═══ Information provided ═══

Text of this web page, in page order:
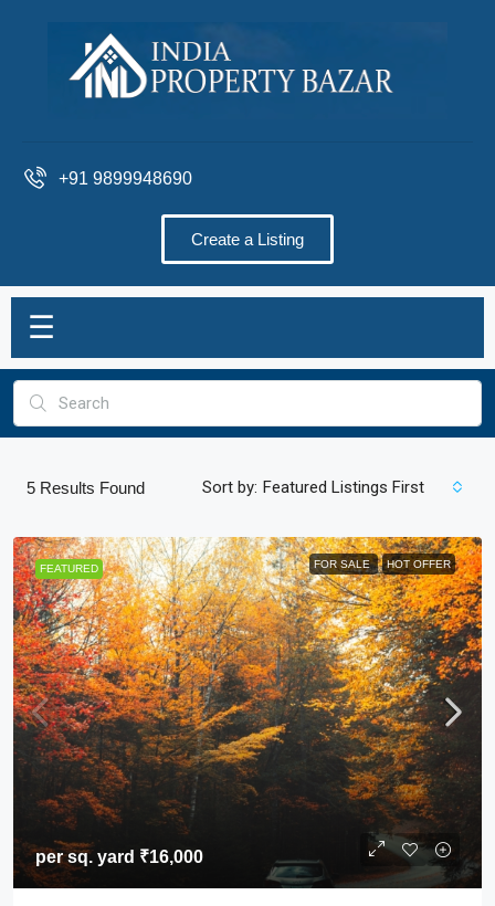
+91 9899948690
Create a Listing
☰
5 Results Found Sort by: Featured Listings First
FEATURED FOR SALE HOT OFFER
per sq. yard ₹16,000
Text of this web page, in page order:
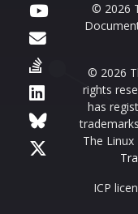
© 2026
© 2026
rights
has
The
ICP
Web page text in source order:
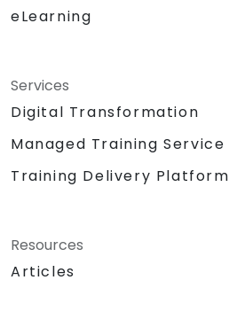
eLearning
Services
Digital Transformation
Managed Training Service
Training Delivery Platform
Resources
Articles
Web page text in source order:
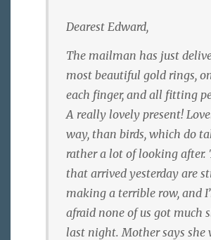
Dearest Edward,
The mailman has just
most beautiful gold rings,
each finger, and all fitting
A really lovely present!
way, than birds, which do
rather a lot of looking after.
that arrived yesterday are
making a terrible row, and
afraid none of us got much
last night. Mother says she
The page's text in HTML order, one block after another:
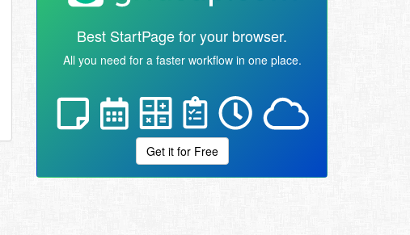
Best StartPage for your browser.
All you need for a faster workflow in one place.
Get it for Free
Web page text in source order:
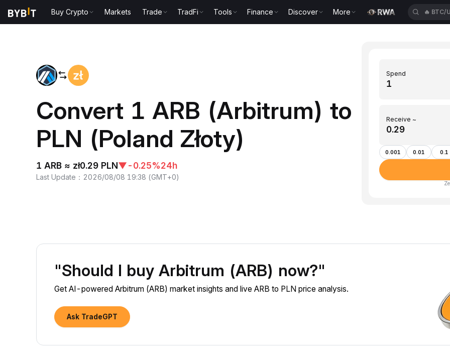
Buy Crypto Markets Trade TradFi Tools Finance Discover More 🔥 BTC/
Convert 1 ARB (Arbitrum) to
PLN (Poland Złoty)
1 ARB ≈ zł0.29 PLN▼-0.25%24h
Last Update ： 2026/08/08 19:38 (GMT+0)
Spend
Receive ~
0.001 0.01 0.1
"Should I buy Arbitrum (ARB) now?"
Get AI-powered Arbitrum (ARB) market insights and live ARB to PLN price analysis.
Ask TradeGPT
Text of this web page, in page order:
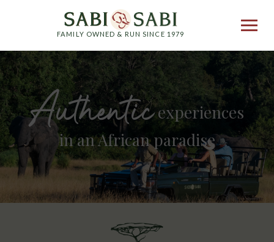
FAMILY OWNED & RUN SINCE 1979
Authenticexperiences
in an African paradise
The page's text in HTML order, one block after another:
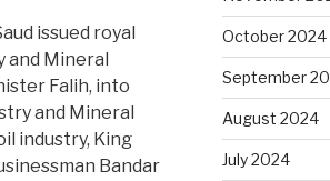
issued royal
Mineral
Falih, into
and Mineral
industry, King
Bandar
October 2024
September
August 2024
July 2024
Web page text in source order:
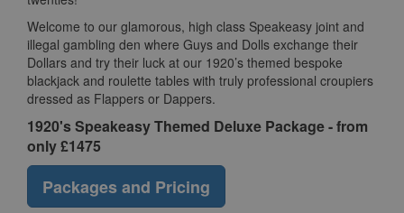
Welcome to our glamorous, high class Speakeasy joint and
illegal gambling den where Guys and Dolls exchange their
Dollars and try their luck at our 1920’s themed bespoke
blackjack and roulette tables with truly professional croupiers
dressed as Flappers or Dappers.
1920's Speakeasy Themed Deluxe Package - from
only £1475
Packages and Pricing
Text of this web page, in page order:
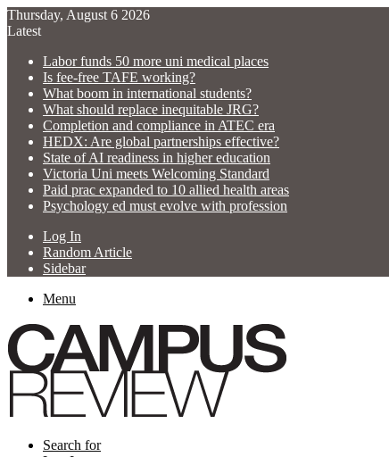
Thursday, August 6 2026
Latest
Labor funds 50 more uni medical places
Is fee-free TAFE working?
What boom in international students?
What should replace inequitable JRG?
Completion and compliance in ATEC era
HEDX: Are global partnerships effective?
State of AI readiness in higher education
Victoria Uni meets Welcoming Standard
Paid prac expanded to 10 allied health areas
Psychology ed must evolve with profession
Log In
Random Article
Sidebar
Menu
Search for
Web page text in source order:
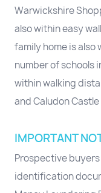
Warwickshire
also within easy
family home is
number of schools
within walking
and Caludon
IMPORTANT
Prospective
identification
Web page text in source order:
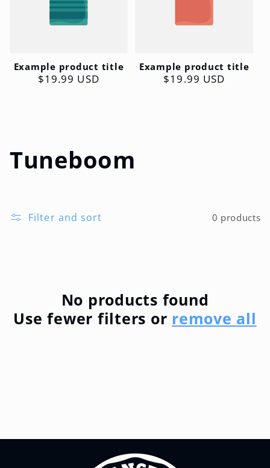
Example product title
Regular
$19.99 USD
Example product title
Regular
$19.99 USD
C
l
t
:
Tuneboom
Filter and sort 0 products
No products found
Use fewer filters or remove all
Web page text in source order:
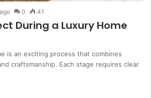
0 41
During a Luxury Home
is an exciting process that combines
craftsmanship. Each stage requires clear
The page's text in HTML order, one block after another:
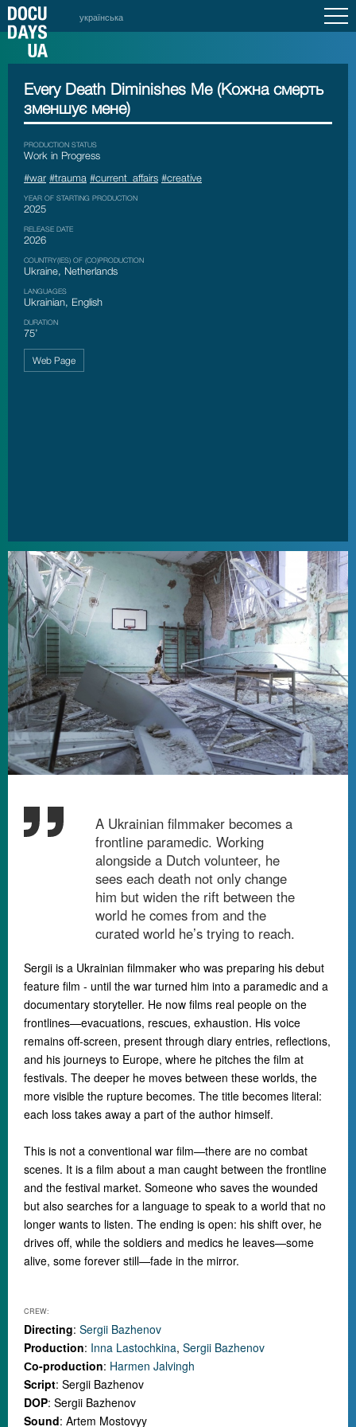
українська
Every Death Diminishes Me (Кожна смерть
зменшує мене)
PRODUCTION STATUS
Work in Progress
#war #trauma #current_affairs #creative
YEAR OF STARTING PRODUCTION
2025
RELEASE DATE
2026
COUNTRY(IES) OF (CO)PRODUCTION
Ukraine, Netherlands
LANGUAGES
Ukrainian, English
DURATION
75’
Web Page
A Ukrainian filmmaker becomes a
frontline paramedic. Working
alongside a Dutch volunteer, he
sees each death not only change
him but widen the rift between the
world he comes from and the
curated world he’s trying to reach.
Sergii is a Ukrainian filmmaker who was preparing his debut
feature film - until the war turned him into a paramedic and a
documentary storyteller. He now films real people on the
frontlines—evacuations, rescues, exhaustion. His voice
remains off-screen, present through diary entries, reflections,
and his journeys to Europe, where he pitches the film at
festivals. The deeper he moves between these worlds, the
more visible the rupture becomes. The title becomes literal:
each loss takes away a part of the author himself.
This is not a conventional war film—there are no combat
scenes. It is a film about a man caught between the frontline
and the festival market. Someone who saves the wounded
but also searches for a language to speak to a world that no
longer wants to listen. The ending is open: his shift over, he
drives off, while the soldiers and medics he leaves—some
alive, some forever still—fade in the mirror.
CREW:
Directing: Sergii Bazhenov
Production: Inna Lastochkina, Sergii Bazhenov
Сo-production: Harmen Jalvingh
Script: Sergii Bazhenov
DOP: Sergii Bazhenov
Sound: Artem Mostovyy
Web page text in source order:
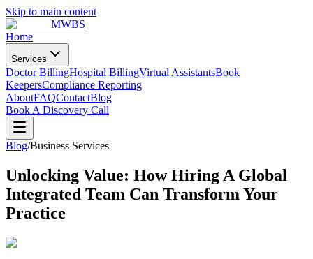
Skip to main content
MWBS
Home
Services
Doctor BillingHospital BillingVirtual AssistantsBook
KeepersCompliance Reporting
AboutFAQContactBlog
Book A Discovery Call
Blog/Business Services
Unlocking Value: How Hiring A Global
Integrated Team Can Transform Your
Practice
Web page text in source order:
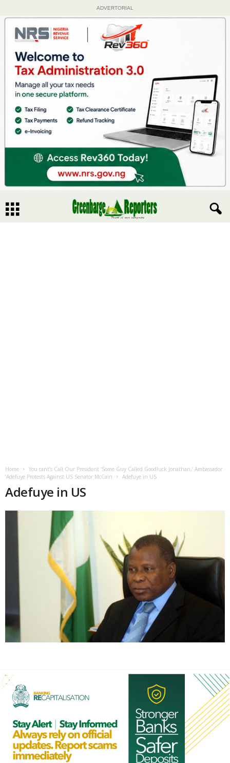
ADVERTORIAL
Home
You cant’s Call Our President ‘Some Guy Called Goodluck Jonathan,’ Ambassador
‘Adefuye Protests Against US Senator McCain
Adefuye in US
Adefuye in US
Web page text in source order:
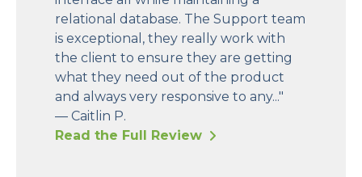
relational database. The Support team
is exceptional, they really work with
the client to ensure they are getting
what they need out of the product
and always very responsive to any..."
— Caitlin P.
Read the Full Review
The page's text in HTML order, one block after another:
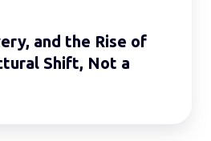
and the Rise of
Shift, Not a
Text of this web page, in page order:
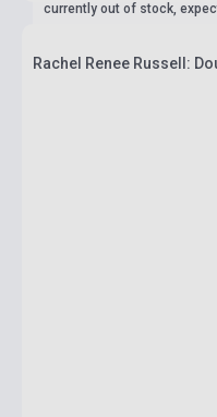
currently out of stock,
Rachel Renee Russell:
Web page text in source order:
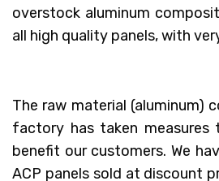
overstock aluminum
all high quality panels, with
The raw material (aluminum)
factory has taken measures
benefit our customers. We
ACP panels sold at discount
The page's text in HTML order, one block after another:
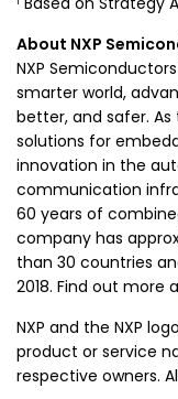
About NXP
NXP
smarter world,
better, and safer.
solutions for
innovation in the
communication
60 years of
company has
than 30 countries
2018. Find out more
NXP and the NXP
product or service
respective owners.
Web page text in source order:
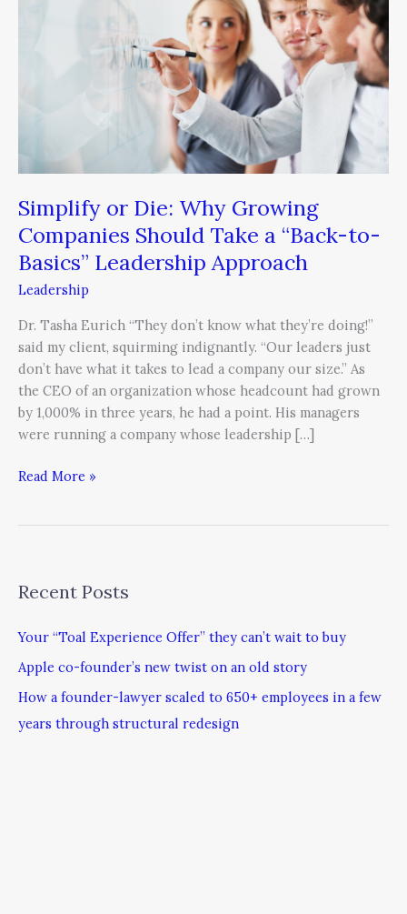
Simplify or Die: Why Growing
Companies Should Take a “Back-to-
Basics” Leadership Approach
Leadership
Dr. Tasha Eurich “They don’t know what they’re doing!”
said my client, squirming indignantly. “Our leaders just
don’t have what it takes to lead a company our size.” As
the CEO of an organization whose headcount had grown
by 1,000% in three years, he had a point. His managers
were running a company whose leadership […]
Basics”
Leadership
Approach
Read More »
Recent Posts
Your “Toal Experience Offer” they can’t wait to buy
Apple co-founder’s new twist on an old story
How a founder-lawyer scaled to 650+ employees in a few
years through structural redesign
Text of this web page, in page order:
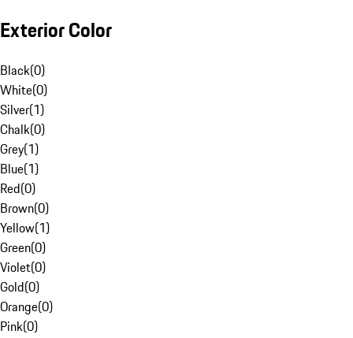
Exterior Color
Black(0)
White(0)
Silver(1)
Chalk(0)
Grey(1)
Blue(1)
Red(0)
Brown(0)
Yellow(1)
Green(0)
Violet(0)
Gold(0)
Orange(0)
Pink(0)
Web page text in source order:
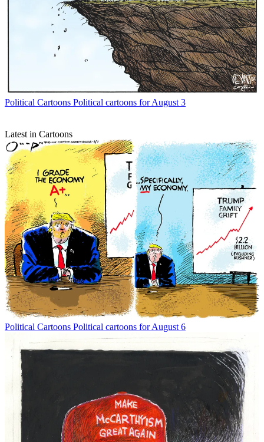
Political Cartoons Political cartoons for August 3
Latest in Cartoons
Political Cartoons Political cartoons for August 6
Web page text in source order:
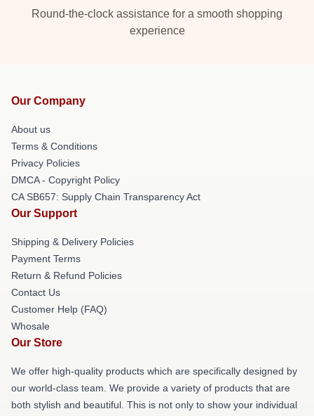
Round-the-clock assistance for a smooth shopping
experience
Our Company
About us
Terms & Conditions
Privacy Policies
DMCA - Copyright Policy
CA SB657: Supply Chain Transparency Act
Our Support
Shipping & Delivery Policies
Payment Terms
Return & Refund Policies
Contact Us
Customer Help (FAQ)
Whosale
Our Store
We offer high-quality products which are specifically designed by
our world-class team. We provide a variety of products that are
both stylish and beautiful. This is not only to show your individual
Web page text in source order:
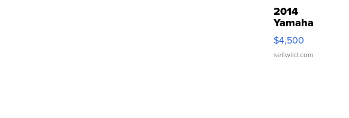
2014
Yamaha
VX Deluxe
$4,500
sellwild.com
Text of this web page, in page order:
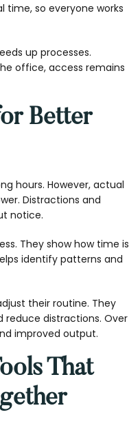
time, so everyone works
up processes.
office, access remains
Better
hours. However, actual
Distractions and
notice.
They show how time is
identify patterns and
their routine. They
reduce distractions. Over
improved output.
That
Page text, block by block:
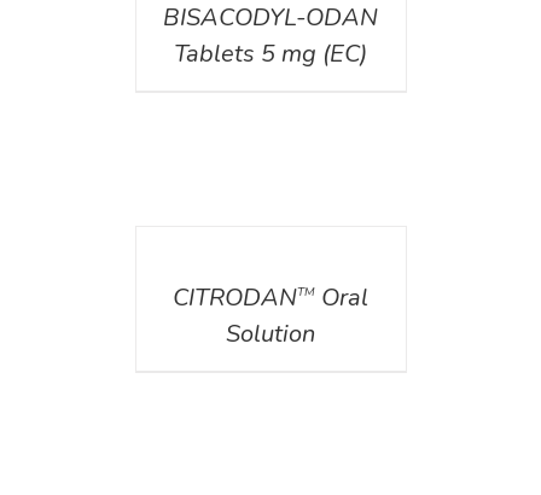
BISACODYL-ODAN
Tablets 5 mg (EC)
CITRODANTM Oral
Solution
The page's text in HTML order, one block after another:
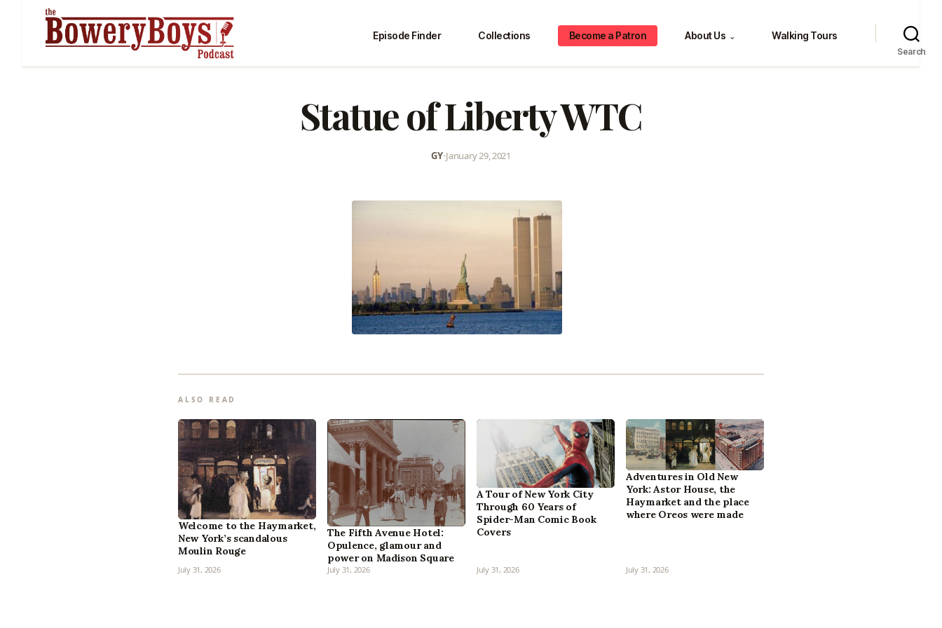
Episode Finder Collections Become a Patron About Us ⌄ Walking Tours
Search
Statue of Liberty WTC
GY•January 29, 2021
ALSO READ
Welcome to the Haymarket,
New York’s scandalous
Moulin Rouge
July 31, 2026
The Fifth Avenue Hotel:
Opulence, glamour and
power on Madison Square
July 31, 2026
A Tour of New York City
Through 60 Years of
Spider-Man Comic Book
Covers
July 31, 2026
Adventures in Old New
York: Astor House, the
Haymarket and the place
where Oreos were made
July 31, 2026
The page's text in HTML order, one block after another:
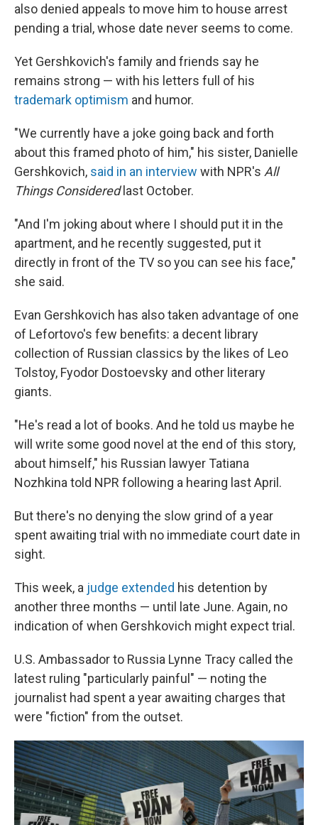
also denied appeals to move him to house arrest
pending a trial, whose date never seems to come.
Yet Gershkovich's family and friends say he
remains strong — with his letters full of his
trademark optimism and humor.
"We currently have a joke going back and forth
about this framed photo of him," his sister, Danielle
Gershkovich, said in an interview with NPR's All
Things Consideredlast October.
"And I'm joking about where I should put it in the
apartment, and he recently suggested, put it
directly in front of the TV so you can see his face,"
she said.
Evan Gershkovich has also taken advantage of one
of Lefortovo's few benefits: a decent library
collection of Russian classics by the likes of Leo
Tolstoy, Fyodor Dostoevsky and other literary
giants.
"He's read a lot of books. And he told us maybe he
will write some good novel at the end of this story,
about himself," his Russian lawyer Tatiana
Nozhkina told NPR following a hearing last April.
But there's no denying the slow grind of a year
spent awaiting trial with no immediate court date in
sight.
This week, a judge extended his detention by
another three months — until late June. Again, no
indication of when Gershkovich might expect trial.
U.S. Ambassador to Russia Lynne Tracy called the
latest ruling "particularly painful" — noting the
journalist had spent a year awaiting charges that
were "fiction" from the outset.
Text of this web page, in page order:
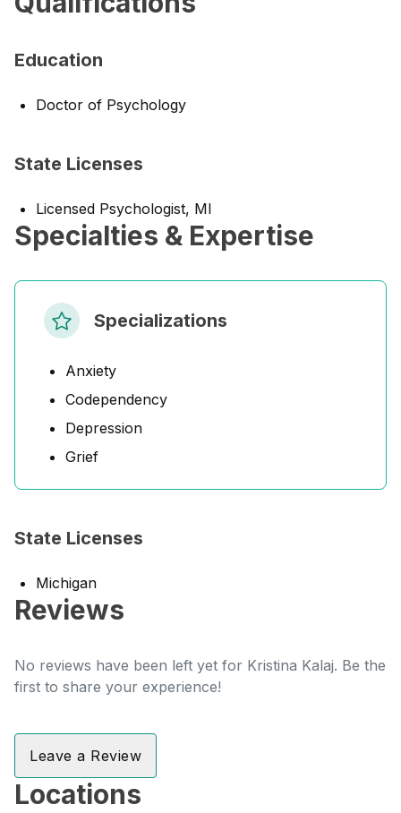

═══

Directions for this task ::
Restate word for word every line from the one with "FAMILY OWNED & RUN SINCE 1979" up to and including the one with "and Caludon" in the records above, minus the pictures.

Written response ::
FAMILY OWNED & RUN SINCE 1979
Authenticexperiences
in an African paradise
The page's text in HTML order, one block after another:
issued royal
Mineral
Falih, into
and Mineral
industry, King
Bandar
October 2024
September
August 2024
July 2024
Web page text in source order:
Welcome to our glamorous, high class Speakeasy joint and
illegal gambling den where Guys and Dolls exchange their
Dollars and try their luck at our 1920’s themed bespoke
blackjack and roulette tables with truly professional croupiers
dressed as Flappers or Dappers.
1920's Speakeasy Themed Deluxe Package - from
only £1475
Packages and Pricing
Text of this web page, in page order:
Thursday, August 6 2026
Latest
Labor funds 50 more uni medical places
Is fee-free TAFE working?
What boom in international students?
What should replace inequitable JRG?
Completion and compliance in ATEC era
HEDX: Are global partnerships effective?
State of AI readiness in higher education
Victoria Uni meets Welcoming Standard
Paid prac expanded to 10 allied health areas
Psychology ed must evolve with profession
Log In
Random Article
Sidebar
Menu
Search for
Web page text in source order:
Warwickshire
also within easy
family home is
number of schools
within walking
and Caludon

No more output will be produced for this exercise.